*** ENTRIES SUPPLIED Section Begins ***

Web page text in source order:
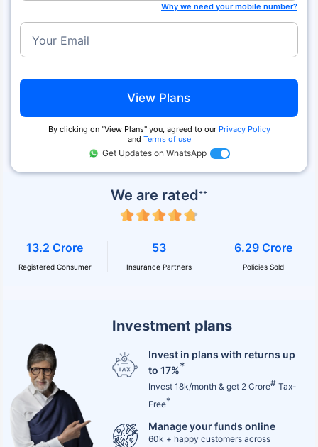
Investment plans
Invest in plans with returns up
to 17%*
Invest 18k/month & get 2 Crore# Tax-
Free*
Manage your funds online
60k + happy customers across
We are rated++
13.2 Crore
Registered Consumer
53
Insurance Partners
6.29 Crore
Policies Sold
Why we need your mobile number?
Your Email
View Plans
By clicking on ''View Plans'' you, agreed to our Privacy Policy
and Terms of use
Get Updates on WhatsApp

*** ENTRIES SUPPLIED Section Ends ***

> INSTRUCTIONS FOR THE TASK
When the word "Crore" occurs in a line above, list that line.

> RESPONSE
Invest 18k/month & get 2 Crore# Tax-
13.2 Crore
6.29 Crore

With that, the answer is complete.